Faraday Cage installation, Tom Sherman, A Space, Toronto, 1973

In 1997 he founded Nerve Theory, a recording and performance duo with Viennese musician and composer Bernhard Loibner, and was an on-air contributor to many of radio art programs on Kunstradio, the Austrian Broadcasting Network, and other radio venues internationally from 1997 to 2018.

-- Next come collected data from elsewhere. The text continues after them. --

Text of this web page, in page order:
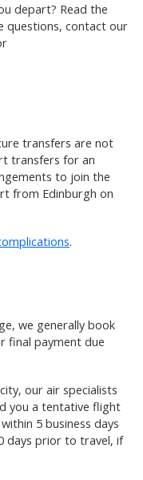
depart? Read the
questions, contact our
transfers are not
transfers for an
to join the
from Edinburgh on
.
we generally book
final payment due
our air specialists
you a tentative flight
within 5 business days
days prior to travel, if

Sherman began publishing essays and articles in 1972 and has published widely in magazines, print anthologies and web-publications. He has published six monographs, including two anthologies of his texts, Cultural Engineering (edited by Willard Holmes, National Gallery of Canada, Ottawa, 1983) and Before and After the I-Bomb: An Artist in the Information Environment (edited by Peggy Gale, Banff Centre Press, Alberta, 2002).

He has been active in the electronic digital network culture since the early 1980s, actively publishing and interacting on listservs and contemporary social media, including the video file-sharing websites YouTube and Vimeo.

==Books==

===As author===

- 3 Death Stories, Art Metropole (Toronto, Ontario), 1978.
- "Animal Magnetism", Only Paper Today (Toronto, Ontario), Vol. 4, No. 10, 1978.
- "1 Traditional Methodology for Processing Information (under the influence of Brian Molyneaux and Jay Yager)", Metropolitan Toronto Library/Art Gallery of Ontario, June 1978.
- Vocation/Vacation: Banff Information Base (co-authored with Jan Pottie), Banff Centre for the Arts (Banff, Alberta), 1981.
- Cultural Engineering, ed. Willard Holmes, National Gallery of Canada Ottawa, 1983. (ISBN 0-88884-498-0)
- Before and After the I-Bomb: An Artist in the Information Environment, ed. Peggy Gale, Banff Centre Press (Banff, Alberta), 2002.

===Exhibit catalogues===

- Ferguson, Bruce. "Tom Sherman", in Canada Video (exhibition catalogue), National Gallery of Canada (Ottawa), 1980, in English, French and Italian, pp. 60–78. (ISBN 0-88884-442-5)
- Blanchette, Manon. "Tom Sherman, Video and Writing (Un aspect différent de la télévision)": Musée d'art contemporain, Montréal, 4 Mars 1982-4 avril 1982 (ISBN 978-2-551-04587-7)
- Cuperman, Pedro. "Tom Sherman: Meditations on Video & Language", Point of Contact Gallery, Syracuse, New York, October 25-November 30, 2012

==Awards==
- Bell Canada Award for Excellence in Video Art, 2003
- Canada's Governor General's Awards in Visual and Media Arts, 2010

video still from Exclusive Memory, Tom Sherman, 1987

==Public collections (selected)==

National Gallery of Canada, Vancouver Art Gallery, Museum of Modern Art (New York), Whitney Museum of American Art, Art Gallery of Nova Scotia, Musee d'art contemporain (Montreal), Art Gallery of Ontario (Toronto), Ottawa Art Gallery, Municipality of Ottawa/Carleton, Northwestern University (Illinois), Museo Nacional Centro de Arte Reina Sofia (Madrid), Mel Hoppenheim School of Cinema (Montreal), University of Toronto, Ryerson University, Dalhousie Art Gallery (Halifax), Winnipeg Art Gallery, External Affairs/Government of Canada (Paris), The Banff Centre (Alberta), Rose Goldsen Archive of New Media Art/Cornell University, Concordia University Art Gallery, Art Metropole (Toronto), Nova Scotia College of Art and Design (Halifax), Modlin Center for the Arts, University of Richmond (Virginia), The Western Front (Vancouver).

==Personal==

Sherman divides his time between Syracuse, New York and Port Mouton, Nova Scotia.